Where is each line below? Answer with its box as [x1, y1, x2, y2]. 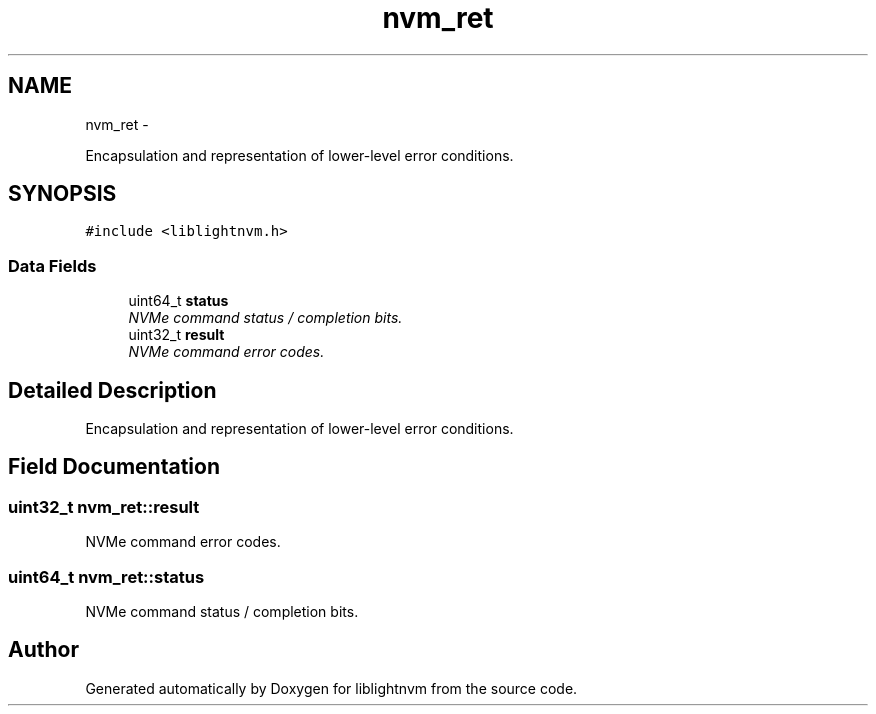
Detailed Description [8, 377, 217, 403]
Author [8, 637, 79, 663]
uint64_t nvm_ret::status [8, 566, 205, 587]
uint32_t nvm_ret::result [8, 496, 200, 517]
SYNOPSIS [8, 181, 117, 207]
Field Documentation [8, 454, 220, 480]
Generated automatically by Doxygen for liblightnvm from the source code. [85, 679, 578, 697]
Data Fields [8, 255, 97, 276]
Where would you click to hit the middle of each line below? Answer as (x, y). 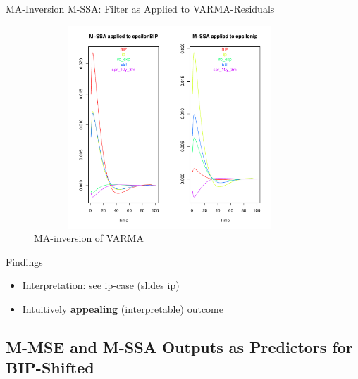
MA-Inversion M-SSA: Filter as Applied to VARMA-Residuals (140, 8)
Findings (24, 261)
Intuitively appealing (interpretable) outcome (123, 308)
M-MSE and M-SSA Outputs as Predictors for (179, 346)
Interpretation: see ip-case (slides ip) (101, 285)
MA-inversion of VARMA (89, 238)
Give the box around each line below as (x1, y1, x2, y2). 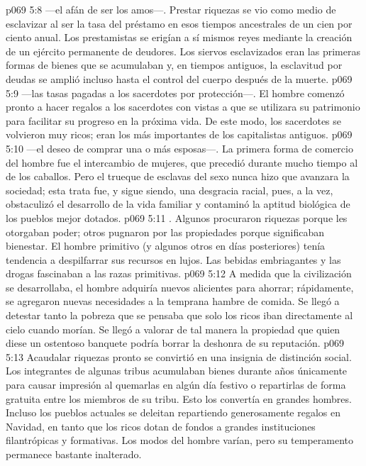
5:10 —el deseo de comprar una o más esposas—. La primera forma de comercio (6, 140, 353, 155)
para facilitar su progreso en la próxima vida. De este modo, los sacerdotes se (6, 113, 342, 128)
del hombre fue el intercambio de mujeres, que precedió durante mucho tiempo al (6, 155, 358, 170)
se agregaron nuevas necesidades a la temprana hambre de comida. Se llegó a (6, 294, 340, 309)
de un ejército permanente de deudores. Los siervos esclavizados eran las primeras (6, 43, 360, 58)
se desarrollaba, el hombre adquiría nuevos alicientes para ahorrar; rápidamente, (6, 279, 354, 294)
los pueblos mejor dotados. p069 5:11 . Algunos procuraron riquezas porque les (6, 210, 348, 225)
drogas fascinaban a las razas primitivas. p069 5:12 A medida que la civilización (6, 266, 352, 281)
▬▬▬▬▬▬▬▬▬▬
TASK DETAILS: Reprint each of the records exactly and skip the images.

ANSWER TO THIS EXERCISE:
Where is each line below? Answer with its box as [x1, y1, x2, y2]. 
Detailed Description [8, 377, 217, 403]
Author [8, 637, 79, 663]
uint64_t nvm_ret::status [8, 566, 205, 587]
uint32_t nvm_ret::result [8, 496, 200, 517]
SYNOPSIS [8, 181, 117, 207]
Field Documentation [8, 454, 220, 480]
Generated automatically by Doxygen for liblightnvm from the source code. [85, 679, 578, 697]
Data Fields [8, 255, 97, 276]
Where would you click to hit the middle of each line below? Answer as (x, y). 
MA-Inversion M-SSA: Filter as Applied to VARMA-Residuals (140, 8)
Findings (24, 261)
Intuitively appealing (interpretable) outcome (123, 308)
M-MSE and M-SSA Outputs as Predictors for (179, 346)
Interpretation: see ip-case (slides ip) (101, 285)
MA-inversion of VARMA (89, 238)
Give the box around each line below as (x1, y1, x2, y2). 
5:10 —el deseo de comprar una o más esposas—. La primera forma de comercio (6, 140, 353, 155)
para facilitar su progreso en la próxima vida. De este modo, los sacerdotes se (6, 113, 342, 128)
del hombre fue el intercambio de mujeres, que precedió durante mucho tiempo al (6, 155, 358, 170)
se agregaron nuevas necesidades a la temprana hambre de comida. Se llegó a (6, 294, 340, 309)
de un ejército permanente de deudores. Los siervos esclavizados eran las primeras (6, 43, 360, 58)
se desarrollaba, el hombre adquiría nuevos alicientes para ahorrar; rápidamente, (6, 279, 354, 294)
los pueblos mejor dotados. p069 5:11 . Algunos procuraron riquezas porque les (6, 210, 348, 225)
drogas fascinaban a las razas primitivas. p069 5:12 A medida que la civilización (6, 266, 352, 281)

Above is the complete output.